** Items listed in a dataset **
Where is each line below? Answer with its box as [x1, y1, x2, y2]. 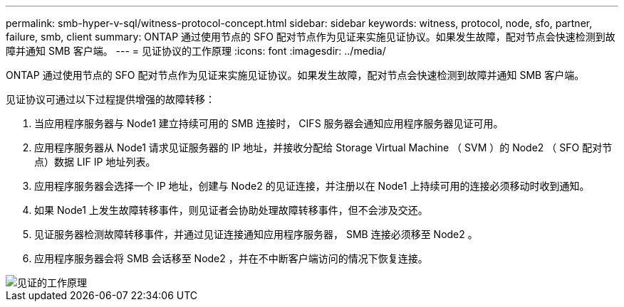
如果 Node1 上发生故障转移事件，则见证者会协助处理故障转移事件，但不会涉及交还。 [34, 204, 428, 216]
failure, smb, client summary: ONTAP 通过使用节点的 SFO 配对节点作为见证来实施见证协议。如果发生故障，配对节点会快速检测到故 [6, 31, 615, 43]
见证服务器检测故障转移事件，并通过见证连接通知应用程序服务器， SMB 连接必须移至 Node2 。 [34, 228, 478, 240]
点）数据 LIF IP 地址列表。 [34, 156, 156, 168]
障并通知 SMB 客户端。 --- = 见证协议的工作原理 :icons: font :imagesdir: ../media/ [6, 45, 386, 57]
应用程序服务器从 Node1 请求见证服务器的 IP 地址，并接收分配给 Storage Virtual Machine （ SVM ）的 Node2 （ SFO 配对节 [34, 141, 613, 153]
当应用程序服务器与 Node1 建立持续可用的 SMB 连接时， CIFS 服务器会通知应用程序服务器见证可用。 [34, 117, 504, 129]
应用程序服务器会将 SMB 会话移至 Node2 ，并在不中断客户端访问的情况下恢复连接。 [34, 252, 428, 264]

** ACTIVITY **
Your answer must consist only of the lines from the one with "当应用程序服务器与 Node1 建立持续可用的" through the final line of the entries, each retyped exactly.

** ANSWER SECTION **
当应用程序服务器与 Node1 建立持续可用的 SMB 连接时， CIFS 服务器会通知应用程序服务器见证可用。 [34, 117, 504, 129]
应用程序服务器会将 SMB 会话移至 Node2 ，并在不中断客户端访问的情况下恢复连接。 [34, 252, 428, 264]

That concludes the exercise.